(MATERIAL FOR THE TASK Opens)
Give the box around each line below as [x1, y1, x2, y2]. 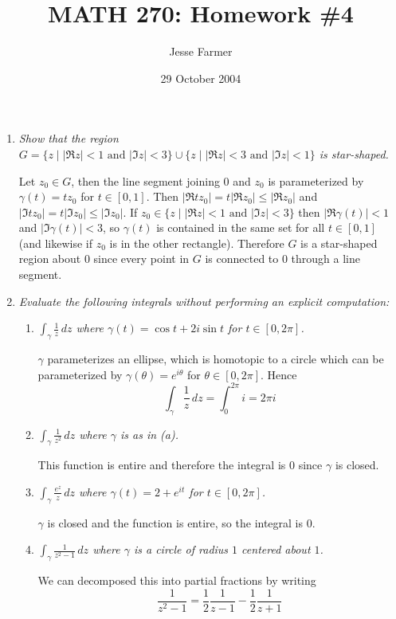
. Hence [261, 366, 297, 382]
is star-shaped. [319, 145, 389, 162]
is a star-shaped [300, 234, 378, 251]
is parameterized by [268, 172, 364, 189]
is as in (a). [120, 425, 179, 442]
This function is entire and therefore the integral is [37, 456, 286, 473]
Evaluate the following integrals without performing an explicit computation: [18, 292, 390, 309]
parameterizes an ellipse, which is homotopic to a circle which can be [47, 351, 384, 367]
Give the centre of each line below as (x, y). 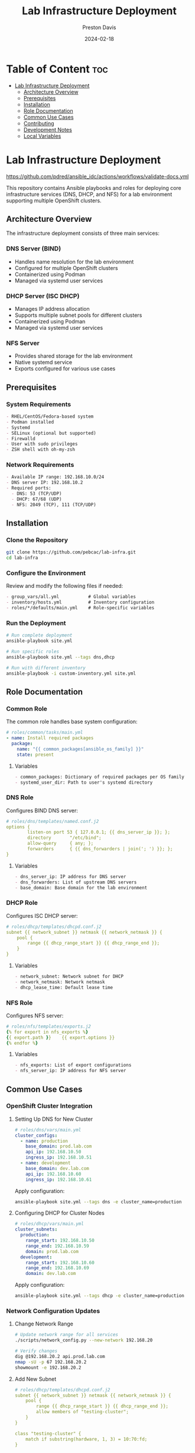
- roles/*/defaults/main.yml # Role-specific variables (80, 608)
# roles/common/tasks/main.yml (45, 733)
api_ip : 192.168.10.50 (53, 1152)
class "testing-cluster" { (48, 1433)
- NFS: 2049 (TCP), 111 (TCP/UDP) (54, 505)
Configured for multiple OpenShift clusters (66, 268)
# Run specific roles (33, 652)
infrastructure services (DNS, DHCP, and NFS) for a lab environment (89, 194)
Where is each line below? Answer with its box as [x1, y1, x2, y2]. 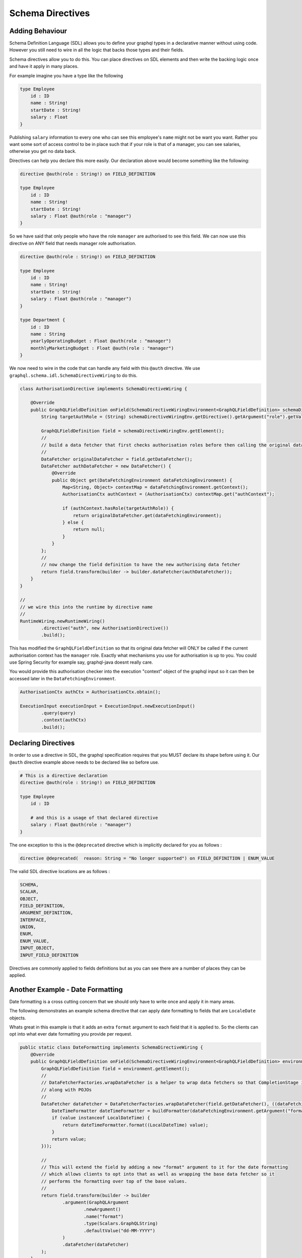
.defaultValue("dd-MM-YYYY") [83, 1228, 156, 1233]
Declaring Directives [9, 739, 75, 747]
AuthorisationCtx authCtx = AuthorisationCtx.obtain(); [20, 689, 161, 694]
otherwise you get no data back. [9, 148, 77, 154]
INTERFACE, [20, 917, 47, 923]
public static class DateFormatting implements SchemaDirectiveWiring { [20, 1045, 203, 1050]
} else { [62, 520, 84, 525]
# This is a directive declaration [20, 772, 108, 778]
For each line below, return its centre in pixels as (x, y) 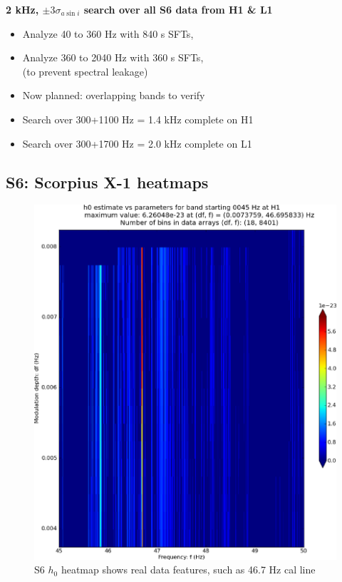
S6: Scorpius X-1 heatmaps (107, 182)
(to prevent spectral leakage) (85, 71)
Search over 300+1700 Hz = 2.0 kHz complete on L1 (137, 143)
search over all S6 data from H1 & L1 (178, 9)
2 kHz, (22, 9)
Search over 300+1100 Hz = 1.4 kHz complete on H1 (138, 119)
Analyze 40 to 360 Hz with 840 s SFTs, (108, 33)
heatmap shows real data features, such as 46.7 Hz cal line (188, 570)
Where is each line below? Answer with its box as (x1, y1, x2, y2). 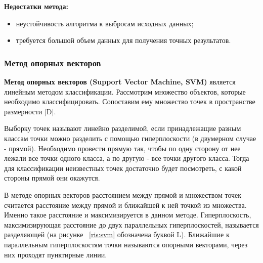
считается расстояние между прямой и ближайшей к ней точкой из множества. (4, 199, 247, 210)
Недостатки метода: (4, 1, 68, 11)
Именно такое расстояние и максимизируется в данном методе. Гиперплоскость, (4, 209, 251, 220)
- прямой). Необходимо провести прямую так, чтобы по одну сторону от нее (4, 143, 241, 153)
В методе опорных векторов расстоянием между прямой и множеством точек (4, 189, 242, 200)
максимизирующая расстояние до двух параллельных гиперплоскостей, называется (4, 219, 259, 230)
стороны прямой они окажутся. (4, 172, 100, 183)
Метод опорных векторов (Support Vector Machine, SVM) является (4, 76, 236, 86)
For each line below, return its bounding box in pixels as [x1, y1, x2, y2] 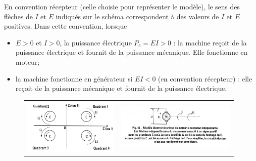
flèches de [4, 11, 33, 21]
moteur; [15, 56, 40, 67]
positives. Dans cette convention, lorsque [4, 21, 127, 31]
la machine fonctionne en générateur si [15, 73, 133, 83]
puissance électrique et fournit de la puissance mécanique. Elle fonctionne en [15, 47, 248, 57]
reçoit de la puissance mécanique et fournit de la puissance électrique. [15, 83, 227, 93]
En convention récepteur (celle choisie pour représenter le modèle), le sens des [4, 1, 240, 11]
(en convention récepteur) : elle [158, 73, 252, 83]
(MATERIAL FOR THE TASK Closes)
#### [TASK]
In the data above, retype only the stretch from the line with "infrastructure services (DNS, DHCP, and" through the line with "AuthorisationCtx authCtx = AuthorisationCtx.obtain();", word for word, and skip any pictures.

#### [EXERCISE ANSWER]
infrastructure services (DNS, DHCP, and NFS) for a lab environment (89, 194)
Where is each line below? Answer with its box as [x1, y1, x2, y2]. 
.defaultValue("dd-MM-YYYY") [83, 1228, 156, 1233]
Declaring Directives [9, 739, 75, 747]
AuthorisationCtx authCtx = AuthorisationCtx.obtain(); [20, 689, 161, 694]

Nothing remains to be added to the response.